The primary issue we address on appeal is whether evidence discovered after the trial provides sufficient support for Garland’s defense to qualify as “newly discovered evidence” under Fed.R.Crim.P. 33. 2 This question, in turn, depends in part on another question: whether a subsequent criminal judgment rendered by the National Public Tribunal of Ghana is subject to judicial notice and admissible in evidence. Both questions should be answered in the affirmative. The subsequent testimony of Tre Anatole, one of Garland’s African associates, together with the judgment of the National Public Tribunal of Ghana convicting the Ghanian sellers of fraud against Garland, would likely have resulted in an acquittal had they been presented to the jury. Both pieces of evidence qualify as newly discovered evidence. The conviction should therefore be vacated and the case remanded for further proceedings.

I.

William Howard Garland is a Columbus, Ohio, businessman who normally buys and sells heavy machine tools and construction equipment. Garland engaged in business in several countries in West Africa and established an office in Abidjan in the Ivory Coast where a sometime associate, Henri Banchi, conducted business. In July 1986, Garland says that he and Banchi negotiated to purchase 5000 tons of cocoa beans from a Ghanian group that claimed to represent the Ghana Cocoa Board. Garland made a trip to Ghana, whose major export is cocoa beans. He met with the cocoa bean sellers to discuss the 5000 ton transaction, and he and Banchi together invested $400,000 to pay for processing, transporting and loading the cocoa. A New York company, which had received a letter of credit from Chase Manhattan Bank, agreed to purchase the cocoa.

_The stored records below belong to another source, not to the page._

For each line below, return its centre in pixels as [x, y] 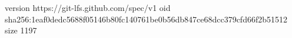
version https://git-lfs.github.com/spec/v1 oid [88, 7]
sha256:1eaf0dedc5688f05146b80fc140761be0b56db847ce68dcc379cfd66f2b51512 [146, 19]
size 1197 [21, 30]
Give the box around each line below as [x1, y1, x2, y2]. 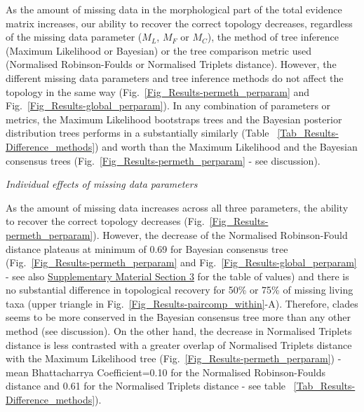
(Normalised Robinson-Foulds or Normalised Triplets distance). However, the [6, 57, 337, 71]
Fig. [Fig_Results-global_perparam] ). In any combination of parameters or [6, 98, 331, 113]
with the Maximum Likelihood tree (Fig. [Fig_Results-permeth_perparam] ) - [6, 351, 342, 366]
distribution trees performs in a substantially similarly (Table [6, 125, 269, 140]
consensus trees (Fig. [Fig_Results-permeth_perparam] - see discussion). [6, 153, 321, 167]
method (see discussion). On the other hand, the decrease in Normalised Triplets [6, 324, 352, 338]
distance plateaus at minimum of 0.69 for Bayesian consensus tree [6, 241, 288, 256]
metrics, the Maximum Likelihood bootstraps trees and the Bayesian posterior [6, 111, 342, 126]
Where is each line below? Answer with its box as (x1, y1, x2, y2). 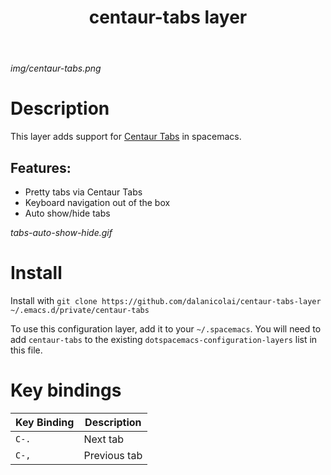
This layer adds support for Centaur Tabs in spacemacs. (10, 131, 242, 143)
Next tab (83, 432, 125, 446)
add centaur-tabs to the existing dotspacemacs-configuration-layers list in (10, 333, 318, 345)
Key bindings (10, 379, 122, 402)
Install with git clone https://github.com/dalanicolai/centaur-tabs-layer (10, 294, 322, 306)
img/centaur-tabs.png (10, 62, 102, 75)
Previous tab (83, 448, 143, 462)
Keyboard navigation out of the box (24, 196, 171, 208)
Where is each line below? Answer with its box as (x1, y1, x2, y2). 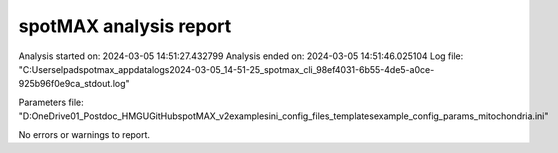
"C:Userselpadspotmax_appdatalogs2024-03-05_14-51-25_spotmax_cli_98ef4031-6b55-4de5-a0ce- (18, 63, 435, 75)
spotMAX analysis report (18, 15, 232, 37)
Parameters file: (18, 96, 84, 108)
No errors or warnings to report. (18, 128, 150, 140)
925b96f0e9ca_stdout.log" (18, 78, 130, 90)
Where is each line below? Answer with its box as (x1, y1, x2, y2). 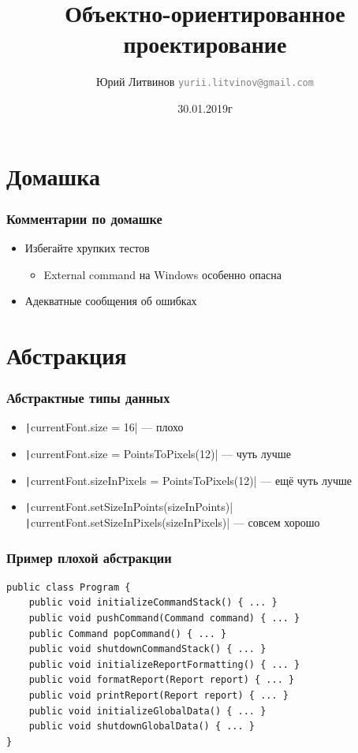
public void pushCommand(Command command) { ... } (28, 613, 300, 624)
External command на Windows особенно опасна (43, 266, 282, 282)
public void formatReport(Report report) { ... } (28, 674, 295, 686)
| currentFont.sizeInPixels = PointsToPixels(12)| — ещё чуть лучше (24, 472, 352, 488)
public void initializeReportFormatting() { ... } (28, 658, 300, 670)
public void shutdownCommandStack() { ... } (28, 643, 267, 655)
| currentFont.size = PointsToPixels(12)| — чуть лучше (24, 445, 291, 461)
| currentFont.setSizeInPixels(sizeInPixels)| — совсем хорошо (24, 513, 320, 530)
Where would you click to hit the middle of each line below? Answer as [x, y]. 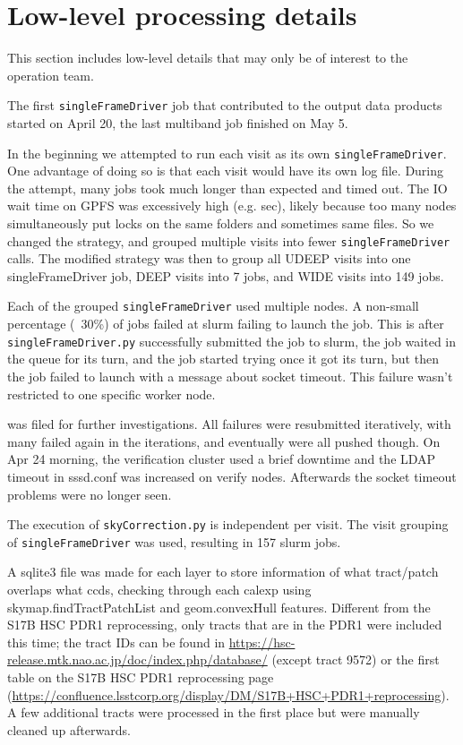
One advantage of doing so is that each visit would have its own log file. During [226, 171]
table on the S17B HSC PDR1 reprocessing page [141, 676]
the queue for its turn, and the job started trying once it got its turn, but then [223, 359]
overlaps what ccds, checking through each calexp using [159, 589]
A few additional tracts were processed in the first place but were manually [214, 712]
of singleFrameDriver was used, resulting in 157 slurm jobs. [174, 541]
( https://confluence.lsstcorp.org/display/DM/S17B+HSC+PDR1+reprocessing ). [228, 694]
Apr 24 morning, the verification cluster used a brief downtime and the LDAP [222, 459]
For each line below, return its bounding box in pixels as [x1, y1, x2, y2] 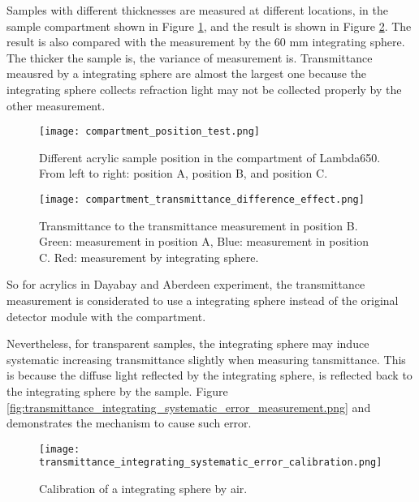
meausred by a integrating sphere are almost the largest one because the [6, 65, 367, 82]
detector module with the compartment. [6, 307, 206, 324]
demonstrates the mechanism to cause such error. [6, 414, 252, 431]
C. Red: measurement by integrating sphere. [39, 248, 259, 265]
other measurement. [6, 97, 106, 114]
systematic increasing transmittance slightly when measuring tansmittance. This [6, 350, 406, 367]
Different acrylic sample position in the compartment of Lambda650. [39, 148, 381, 165]
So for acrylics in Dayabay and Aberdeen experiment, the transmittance [6, 276, 365, 293]
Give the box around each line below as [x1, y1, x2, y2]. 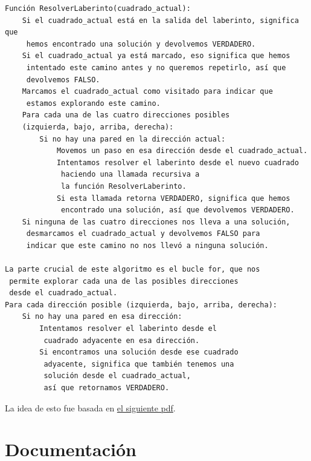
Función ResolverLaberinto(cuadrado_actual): [5, 4, 191, 13]
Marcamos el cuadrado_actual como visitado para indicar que [22, 87, 273, 96]
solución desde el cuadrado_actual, [43, 371, 191, 381]
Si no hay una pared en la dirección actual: [39, 134, 226, 143]
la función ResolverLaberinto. [61, 181, 187, 191]
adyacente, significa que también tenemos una [43, 359, 234, 368]
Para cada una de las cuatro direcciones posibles [22, 111, 230, 120]
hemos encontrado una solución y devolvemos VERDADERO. [26, 39, 256, 48]
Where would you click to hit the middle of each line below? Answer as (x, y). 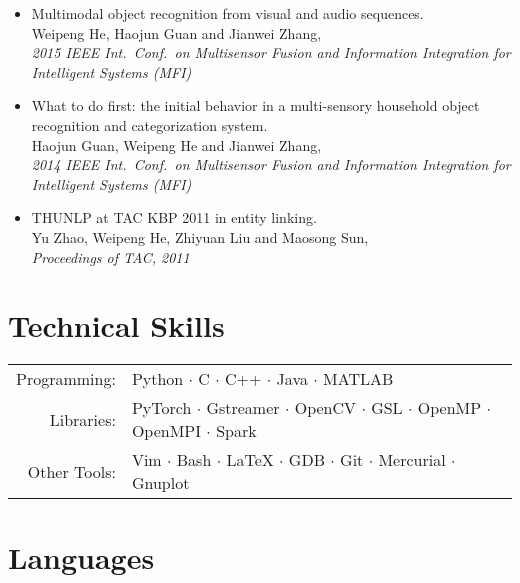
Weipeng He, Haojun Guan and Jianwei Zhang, (176, 32)
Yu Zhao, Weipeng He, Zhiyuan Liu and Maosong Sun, (200, 236)
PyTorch (161, 408)
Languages (81, 557)
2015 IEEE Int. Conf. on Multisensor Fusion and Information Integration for (271, 52)
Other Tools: (71, 471)
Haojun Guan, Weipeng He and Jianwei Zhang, (176, 144)
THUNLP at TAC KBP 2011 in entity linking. (174, 217)
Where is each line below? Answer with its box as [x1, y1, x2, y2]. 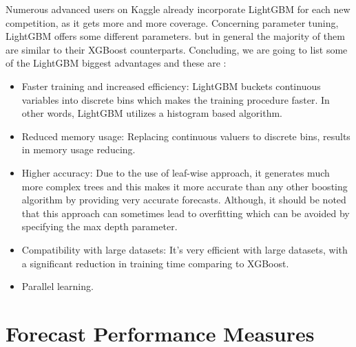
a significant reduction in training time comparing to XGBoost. [21, 256, 289, 270]
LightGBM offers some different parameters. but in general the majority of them [6, 29, 345, 43]
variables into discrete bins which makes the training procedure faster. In [21, 92, 330, 107]
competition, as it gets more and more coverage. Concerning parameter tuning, [6, 15, 339, 30]
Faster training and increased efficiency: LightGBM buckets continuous [21, 78, 321, 93]
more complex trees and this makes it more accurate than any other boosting [21, 179, 348, 193]
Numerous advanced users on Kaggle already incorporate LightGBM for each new [6, 2, 350, 16]
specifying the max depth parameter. [21, 219, 178, 234]
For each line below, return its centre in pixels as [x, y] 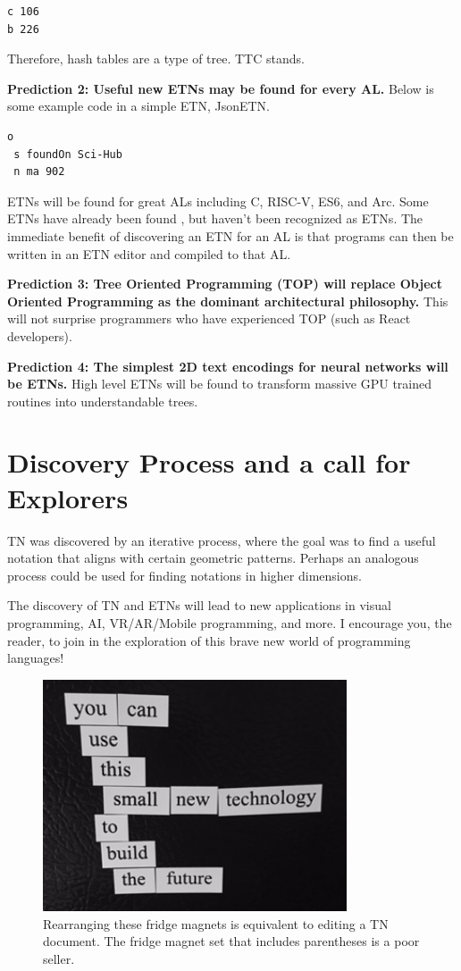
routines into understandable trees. [103, 401]
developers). [40, 335]
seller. [59, 958]
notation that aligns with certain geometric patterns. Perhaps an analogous [213, 558]
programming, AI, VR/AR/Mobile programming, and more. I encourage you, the [230, 622]
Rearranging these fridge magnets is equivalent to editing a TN [216, 923]
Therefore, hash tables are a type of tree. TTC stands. [156, 59]
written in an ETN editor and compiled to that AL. [149, 253]
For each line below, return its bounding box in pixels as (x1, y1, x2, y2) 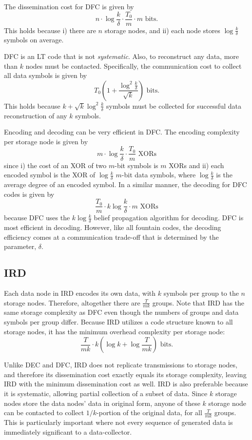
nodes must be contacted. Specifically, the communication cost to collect (25, 60, 242, 71)
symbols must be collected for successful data (106, 100, 241, 111)
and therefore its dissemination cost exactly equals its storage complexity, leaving (4, 369, 247, 379)
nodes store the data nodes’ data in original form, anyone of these (4, 398, 200, 408)
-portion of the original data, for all (97, 407, 202, 418)
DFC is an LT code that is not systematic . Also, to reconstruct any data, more (4, 51, 239, 61)
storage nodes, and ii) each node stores (104, 25, 220, 35)
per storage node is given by (4, 136, 88, 146)
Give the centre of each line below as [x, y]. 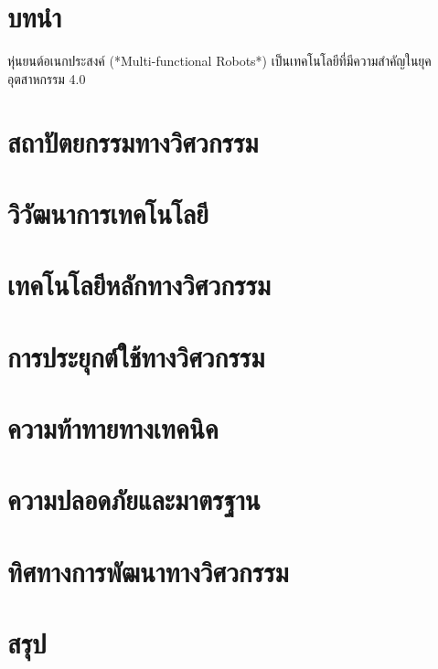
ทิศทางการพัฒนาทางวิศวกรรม [148, 571]
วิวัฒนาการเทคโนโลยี [108, 212]
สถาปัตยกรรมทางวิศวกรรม [133, 141]
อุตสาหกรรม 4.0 [47, 78]
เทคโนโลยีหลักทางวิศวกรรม [139, 285]
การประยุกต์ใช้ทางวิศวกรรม [136, 356]
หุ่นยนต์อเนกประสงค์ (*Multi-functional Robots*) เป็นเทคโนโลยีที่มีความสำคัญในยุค [219, 61]
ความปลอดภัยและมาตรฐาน [134, 499]
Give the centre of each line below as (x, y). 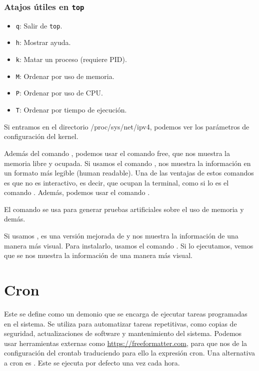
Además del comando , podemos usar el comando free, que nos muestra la (117, 153)
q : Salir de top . (39, 25)
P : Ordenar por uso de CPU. (59, 93)
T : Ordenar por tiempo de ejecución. (71, 110)
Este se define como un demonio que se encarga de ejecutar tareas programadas (126, 313)
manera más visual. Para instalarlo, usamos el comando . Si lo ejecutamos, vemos (129, 245)
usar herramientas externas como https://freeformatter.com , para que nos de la (126, 343)
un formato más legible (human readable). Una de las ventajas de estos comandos (129, 173)
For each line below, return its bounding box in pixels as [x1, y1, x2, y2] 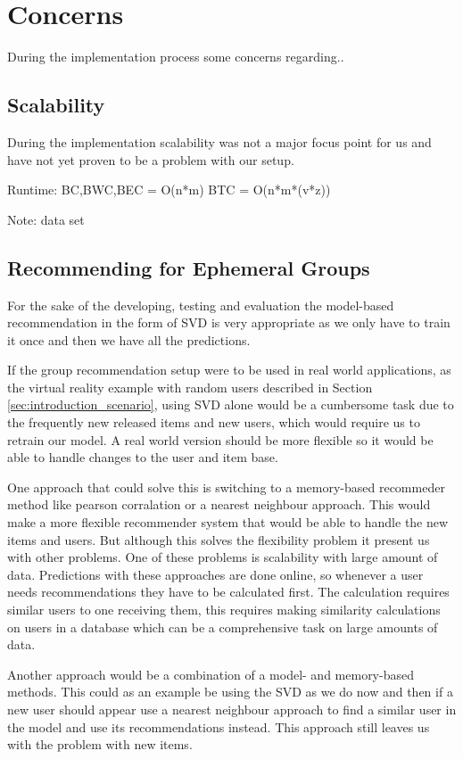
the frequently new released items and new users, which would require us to [7, 413, 420, 432]
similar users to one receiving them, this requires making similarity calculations [7, 600, 441, 618]
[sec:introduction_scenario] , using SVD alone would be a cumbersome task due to [7, 395, 454, 414]
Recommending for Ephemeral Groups [7, 253, 370, 281]
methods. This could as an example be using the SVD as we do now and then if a [7, 682, 453, 701]
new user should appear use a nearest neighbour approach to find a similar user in [7, 699, 457, 718]
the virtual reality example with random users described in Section [7, 377, 373, 396]
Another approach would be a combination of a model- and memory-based [7, 664, 414, 683]
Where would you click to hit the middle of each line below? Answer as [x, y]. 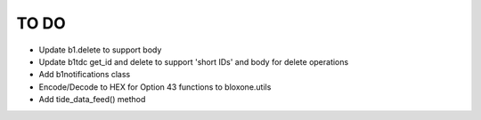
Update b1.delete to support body [100, 50]
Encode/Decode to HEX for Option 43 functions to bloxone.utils [155, 87]
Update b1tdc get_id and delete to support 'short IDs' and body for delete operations [194, 61]
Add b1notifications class [85, 75]
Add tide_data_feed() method [92, 100]
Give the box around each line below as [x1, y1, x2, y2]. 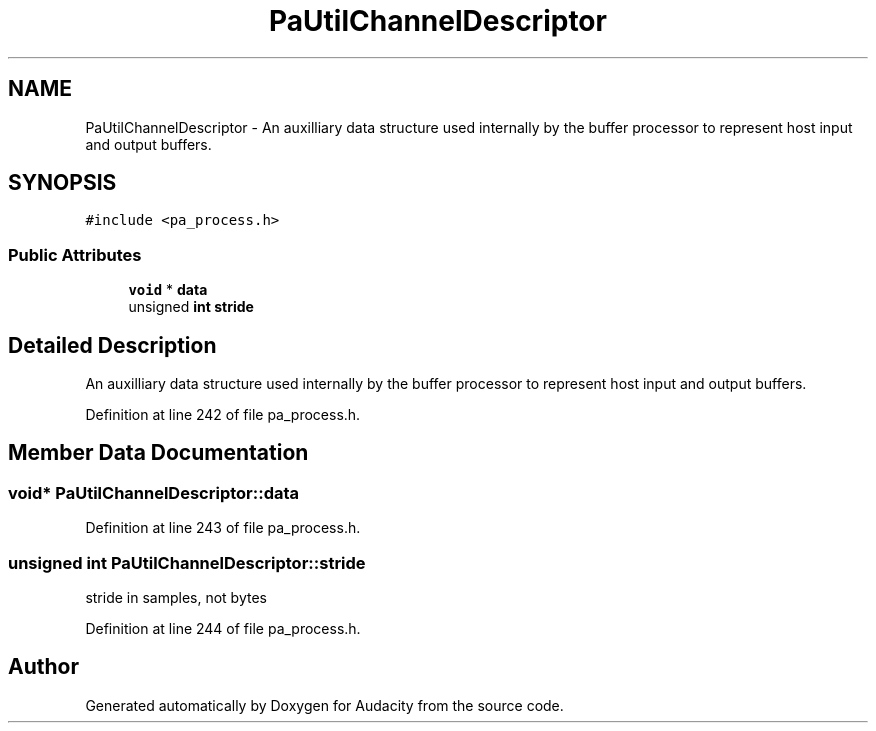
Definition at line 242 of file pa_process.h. [85, 406, 361, 424]
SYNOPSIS [8, 170, 117, 196]
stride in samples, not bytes [85, 589, 267, 606]
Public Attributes [8, 244, 142, 265]
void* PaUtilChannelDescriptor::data [8, 482, 300, 503]
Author [8, 654, 79, 680]
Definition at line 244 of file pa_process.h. [85, 620, 361, 637]
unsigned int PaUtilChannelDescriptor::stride [8, 552, 366, 573]
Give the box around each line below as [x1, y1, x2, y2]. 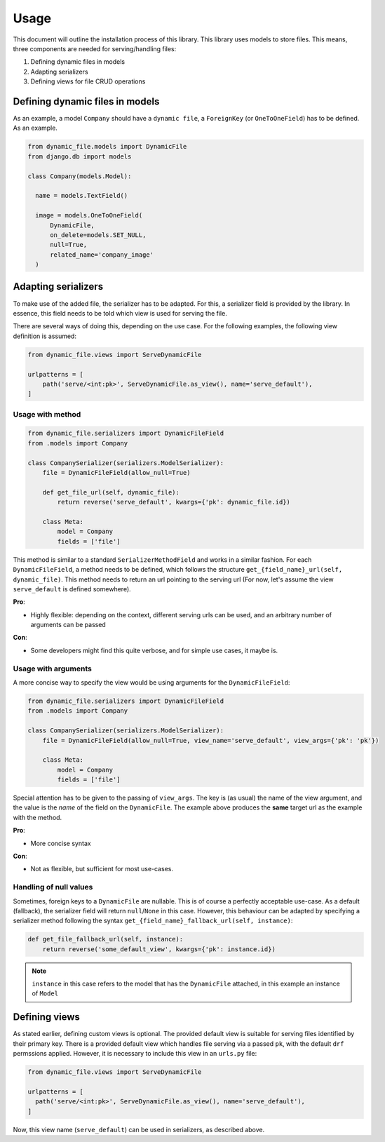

The court on motion of a defendant may grant a new trial to that defendant if required in the interest of justice.... A motion for a new trial based on the ground of newly discovered evidence may be made only before or within two years after final judgment.... The government does not claim that Garland's motion for a new trial based on newly discovered evidence was untimely.

Garland says that he had exhausted his own funds when the cocoa sellers contacted him with the news that they needed $50,-000 immediately to have the cocoa loaded onto the ship which was ready to leave. Through a friend, Garland located Raymond Pasco, who had recently sold a business and had access to cash. On August 22, 1986, Pasco went to Garland’s house where Garland convinced him to invest $75,000, promising that he would receive back $175,000 just over a month later on September 30 when the sale was completed. Garland testified that he thought he could promise such an enormous profit in such a short time because of the eagerness of the Ghana Cocoa Board to open up markets in the United States. Garland claims that the Cocoa Board discounted the cocoa beans so that his share of the profits alone would have been $500,000. His desire to save the deal, he claims, made him willing to offer a high rate of return to induce Pasco to lend the money immediately so the cocoa beans could be shipped. Garland showed Pasco seven documents that he had received from the sellers which contained the details of the transaction.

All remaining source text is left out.